Perpustakaan umum merupakan institusi strategis yang berperan penting dalam memenuhi hak-hak anak di kota layak anak. Perpustakaan menyediakan akses informasi, edukasi, dan budaya yang mendukung hak-hak anak. Menurut KHA Pasal 28, setiap anak berhak atas pendidikan, dan Pasal 17 menyatakan anak berhak memperoleh informasi dari buku dan media lainnya . Selain itu, Pasal 31 menegaskan hak anak atas istirahat, bermain, dan berpartisipasi dalam kegiatan budaya serta kreatif. Perpustakaan anak bertindak sebagai wujud pelayanan publik yang merealisasikan hak-hak tersebut. Sebagai contoh, Chawla dan van Vliet (2017) mencatat bahwa “hak anak atas kota” meliputi akses ke sumber daya perkotaan seperti sekolah, layanan kesehatan, ruang bermain, perpustakaan, dan fasilitas publik lainnya. Dengan kata lain, akses anak ke perpustakaan merupakan bagian inheren dari hak mereka untuk belajar dan berkembang di lingkungan kota.

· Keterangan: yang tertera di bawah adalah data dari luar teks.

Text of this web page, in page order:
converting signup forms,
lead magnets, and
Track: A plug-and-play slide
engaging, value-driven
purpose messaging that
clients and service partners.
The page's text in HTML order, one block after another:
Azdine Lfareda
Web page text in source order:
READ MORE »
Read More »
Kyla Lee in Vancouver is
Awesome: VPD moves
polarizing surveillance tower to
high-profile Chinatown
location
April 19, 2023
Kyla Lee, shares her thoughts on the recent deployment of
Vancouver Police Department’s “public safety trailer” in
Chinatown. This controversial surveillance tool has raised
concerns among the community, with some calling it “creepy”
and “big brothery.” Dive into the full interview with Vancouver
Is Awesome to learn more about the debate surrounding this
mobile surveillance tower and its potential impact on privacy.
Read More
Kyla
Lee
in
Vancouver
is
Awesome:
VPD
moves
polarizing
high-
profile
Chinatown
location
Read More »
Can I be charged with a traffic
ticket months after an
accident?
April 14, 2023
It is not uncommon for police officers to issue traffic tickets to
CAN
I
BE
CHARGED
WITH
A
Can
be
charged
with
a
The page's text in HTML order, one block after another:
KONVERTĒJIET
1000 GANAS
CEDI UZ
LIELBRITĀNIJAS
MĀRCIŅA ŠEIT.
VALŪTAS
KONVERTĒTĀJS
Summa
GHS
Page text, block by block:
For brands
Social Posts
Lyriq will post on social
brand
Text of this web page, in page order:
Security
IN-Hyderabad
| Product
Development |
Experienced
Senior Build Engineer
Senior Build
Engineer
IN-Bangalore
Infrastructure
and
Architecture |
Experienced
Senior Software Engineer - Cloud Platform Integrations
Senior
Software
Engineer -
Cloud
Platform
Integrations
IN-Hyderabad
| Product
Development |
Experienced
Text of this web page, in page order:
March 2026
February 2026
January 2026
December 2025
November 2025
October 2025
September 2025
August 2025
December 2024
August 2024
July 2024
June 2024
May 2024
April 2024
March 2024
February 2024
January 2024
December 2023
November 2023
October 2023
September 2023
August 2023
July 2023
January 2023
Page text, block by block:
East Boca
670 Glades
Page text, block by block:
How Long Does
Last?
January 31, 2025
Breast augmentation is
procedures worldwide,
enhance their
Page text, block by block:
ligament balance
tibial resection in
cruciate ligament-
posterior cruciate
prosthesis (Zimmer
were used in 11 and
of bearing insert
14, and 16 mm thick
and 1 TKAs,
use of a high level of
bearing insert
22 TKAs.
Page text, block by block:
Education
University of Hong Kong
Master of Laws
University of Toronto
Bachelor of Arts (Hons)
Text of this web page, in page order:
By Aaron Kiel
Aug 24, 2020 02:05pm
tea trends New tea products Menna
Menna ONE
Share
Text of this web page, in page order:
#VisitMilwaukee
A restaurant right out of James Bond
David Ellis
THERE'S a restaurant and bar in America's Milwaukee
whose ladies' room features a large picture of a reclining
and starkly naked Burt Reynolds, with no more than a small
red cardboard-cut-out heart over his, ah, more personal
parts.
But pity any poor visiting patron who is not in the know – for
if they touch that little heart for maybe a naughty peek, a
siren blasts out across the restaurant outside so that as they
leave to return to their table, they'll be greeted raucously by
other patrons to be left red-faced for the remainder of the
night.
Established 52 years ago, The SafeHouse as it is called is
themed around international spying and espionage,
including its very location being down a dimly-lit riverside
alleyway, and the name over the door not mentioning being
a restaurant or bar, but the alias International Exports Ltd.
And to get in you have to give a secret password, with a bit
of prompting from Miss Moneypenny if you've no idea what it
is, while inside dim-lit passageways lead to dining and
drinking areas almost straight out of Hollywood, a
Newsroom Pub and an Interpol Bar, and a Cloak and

UNESCO juga menekankan pentingnya perpustakaan dalam konteks ini. Deklarasi IFLA-UNESCO Public Library Manifesto menyebut perpustakaan publik sebagai institusi vital untuk pendidikan, budaya, inklusi, dan informasi, serta agen penting bagi perdamaian dan kesejahteraan masyarakat. Artinya, perpustakaan bukan hanya tempat penyimpanan buku, tetapi juga pusat pembelajaran seumur hidup dan kesetaraan informasi. Kontribusi perpustakaan dalam pendidikan dan literasi anak semakin diperkuat oleh prakarsa prakarsa lokal, seperti Taman Bacaan Pelangi di Indonesia. Melalui program penyediaan perpustakaan anak di daerah terpencil, Taman Bacaan Pelangi mendorong minat baca anak-anak dengan menyediakan buku-buku berkualitas. Mereka menyatakan bahwa akses buku amat penting bagi pendidikan anak dan mampu memperluas wawasan serta membuka peluang baru bagi mereka. Hal ini memperlihatkan bagaimana perpustakaan (baik formal maupun komunitas) dapat menginspirasi mimpi anak dan memutus lingkaran kemiskinan melalui literasi.